Kondisi kekeringan yang melanda wilayah Tangerang dan sekitarnya memicu percepatan penguapan air dalam tumpukan sampah. Hal ini menyebabkan konsentrasi gas metan (CH4) meningkat drastis. Gas metan merupakan zat yang sangat mudah terbakar dan seringkali menjadi motor utama dalam kebakaran bawah tanah atau underground fire yang sulit dipadamkan. Tanpa sistem ventilasi yang memadai, akumulasi gas ini hanya memerlukan satu percikan kecil atau paparan panas matahari yang intens untuk menyulut api yang luas.

Anatomi Kebakaran TPA Akibat Gas Metan

Secara teknis, tumpukan sampah menghasilkan panas melalui proses dekomposisi anaerobik. Ketika musim kemarau tiba, suhu internal gunungan sampah dapat melampaui batas aman. BRIN menekankan bahwa pengelola TPA seringkali mengabaikan pemantauan suhu internal ini. Akibatnya, titik api muncul dari dalam tumpukan, bukan sekadar dari permukaan luar.

  • Akumulasi Gas Metan: Gas yang terperangkap di bawah lapisan plastik dan tanah akan mencari jalan keluar namun justru terjebak karena pemadatan sampah yang tidak teratur.
  • Kandungan Oksigen: Meskipun berada di dalam tumpukan, rongga-rongga udara memberikan asupan oksigen yang cukup untuk mempertahankan bara api selama berbulan-bulan.
  • Material Mudah Terbakar: Komposisi sampah yang masih bercampur antara organik dan anorganik (seperti plastik dan kertas) mempercepat perambatan api ke seluruh area sel TPA.

Kelemahan Tata Kelola Sampah di Indonesia

Persoalan utama yang menyulut tragedi ini berulang kali adalah praktik open dumping yang masih mendominasi, meskipun regulasi mewajibkan metode sanitary landfill. Pemerintah daerah perlu mengevaluasi kembali infrastruktur pengolahan sampah mereka agar tidak hanya sekadar memindahkan masalah ke pinggiran kota. Tanpa adanya pemisahan sampah dari sumbernya, TPA akan selalu menjadi bom waktu yang siap meledak setiap kali musim kemarau menyapa.

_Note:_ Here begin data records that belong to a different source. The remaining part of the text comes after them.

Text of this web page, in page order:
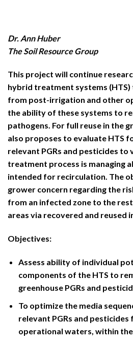
Dr. Ann Huber
The Soil Resource Group
This project will continue
hybrid treatment systems (HTS)
from post-irrigation and other
the ability of these systems to
pathogens. For full reuse in the
also proposes to evaluate HTS
relevant PGRs and pesticides
treatment process is managing
intended for recirculation. The
grower concern regarding the
from an infected zone to the
areas via recovered and reused
Objectives:
Assess ability of individual
components of the HTS to
greenhouse PGRs and
To optimize the media
relevant PGRs and
operational waters, within
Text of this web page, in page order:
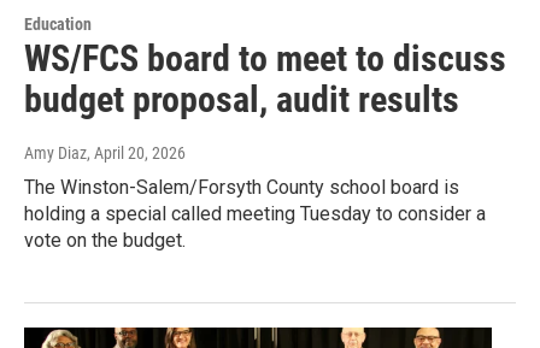
Education
WS/FCS board to meet to discuss
budget proposal, audit results
Amy Diaz, April 20, 2026
The Winston-Salem/Forsyth County school board is
holding a special called meeting Tuesday to consider a
vote on the budget.

Pihak berwenang harus segera mengimplementasikan teknologi pemantauan sensor gas dan suhu secara real-time di titik-titik rawan. Selain itu, penambahan lapisan tanah penutup secara berkala (daily cover) wajib dilakukan secara disiplin untuk memutus rantai pasokan oksigen ke dalam tumpukan sampah yang aktif memproduksi gas metan. Langkah ini sejalan dengan komitmen mitigasi perubahan iklim yang sering digaungkan oleh Badan Riset dan Inovasi Nasional dalam berbagai forum lingkungan hidup.

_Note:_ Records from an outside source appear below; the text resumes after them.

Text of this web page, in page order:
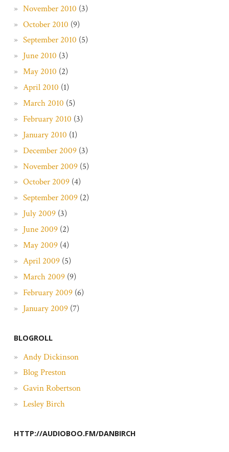
November 2010 (3)
October 2010 (9)
September 2010 (5)
June 2010 (3)
May 2010 (2)
April 2010 (1)
March 2010 (5)
February 2010 (3)
January 2010 (1)
December 2009(3)
November 2009(5)
October 2009(4)
September 2009(2)
July 2009(3)
June 2009(2)
May 2009(4)
April 2009(5)
March 2009(9)
February 2009(6)
January 2009(7)
BLOGROLL
Andy Dickinson
Blog Preston
Gavin Robertson
Lesley Birch
HTTP://AUDIOBOO.FM/DANBIRCH
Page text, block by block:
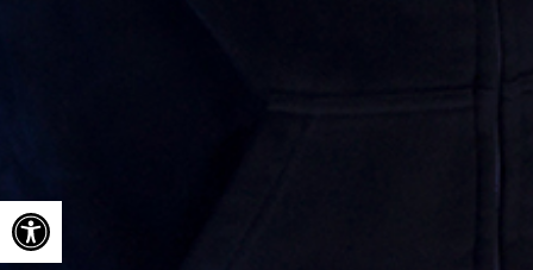
Open toolbar

Panduan Mitigasi dan Solusi Jangka Panjang

Mengatasi kebakaran TPA memerlukan pendekatan multidimensi yang melibatkan aspek teknis dan kebijakan publik. Berikut adalah langkah strategis untuk memutus siklus kebakaran tahunan:

  • Modernisasi Infrastruktur: Mengonversi TPA terbuka menjadi sistem penimbunan terkendali yang memiliki jaringan pipa penangkap gas metan untuk energi alternatif.
  • Pengawasan Ketat: Menyiapkan tim tanggap darurat yang memiliki peralatan khusus untuk memadamkan api kimiawi, bukan sekadar menggunakan air yang justru bisa menyebarkan lindi beracun.
  • Reduksi Sampah Organik: Mendorong masyarakat untuk mengolah sampah organik di rumah agar beban gas metan di TPA berkurang secara drastis.

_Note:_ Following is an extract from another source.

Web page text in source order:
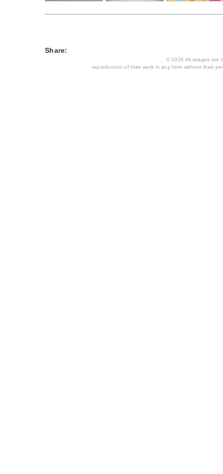
Share:
© 2026 All images are
reproduction of their work in any form without their

Kejadian di TPA Jatiwaringin harus menjadi pelajaran berharga bagi daerah lain. Jika manajemen sampah tetap dibiarkan konvensional, maka biaya pemulihan lingkungan dan dampak kesehatan bagi warga sekitar akan jauh lebih mahal daripada investasi teknologi pengolahan sampah yang modern. Kita tidak bisa terus menyalahkan cuaca, sementara manajemen risiko di lapangan masih jauh dari standar keamanan yang ditetapkan.

Share post:

Berlangganan

spot_imgspot_img

Populer

More like this
Related

Aktor Negara Terdeteksi Sengaja Mainkan Isu LGBTQ demi Ciptakan Kepanikan Moral

Manipulasi Isu LGBTQ sebagai Instrumen Politik NegaraRiset terbaru dari...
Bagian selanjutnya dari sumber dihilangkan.